##### Recorded data #####

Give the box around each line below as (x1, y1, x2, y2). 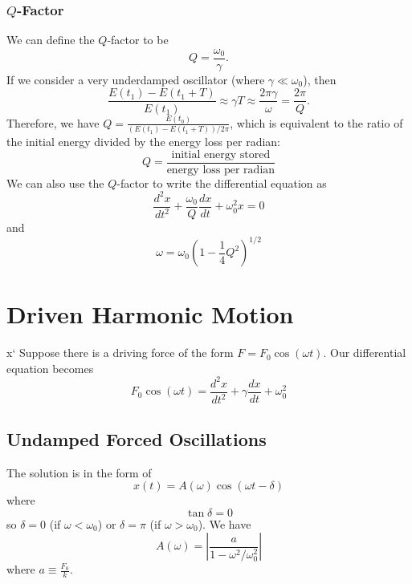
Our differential (330, 344, 406, 361)
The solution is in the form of (6, 464, 152, 481)
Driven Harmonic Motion (6, 298, 294, 331)
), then (303, 71, 337, 87)
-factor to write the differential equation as (116, 174, 327, 191)
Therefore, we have (6, 114, 100, 131)
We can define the (6, 31, 95, 48)
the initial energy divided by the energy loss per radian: (6, 133, 281, 150)

#####

### Task
Through the final line of the listing, beginning at the line that contains "The solution is", every line is to be set down exactly, with no others.

### Written answer
The solution is in the form of (6, 464, 152, 481)
Driven Harmonic Motion (6, 298, 294, 331)
), then (303, 71, 337, 87)
-factor to write the differential equation as (116, 174, 327, 191)
Therefore, we have (6, 114, 100, 131)
We can define the (6, 31, 95, 48)
the initial energy divided by the energy loss per radian: (6, 133, 281, 150)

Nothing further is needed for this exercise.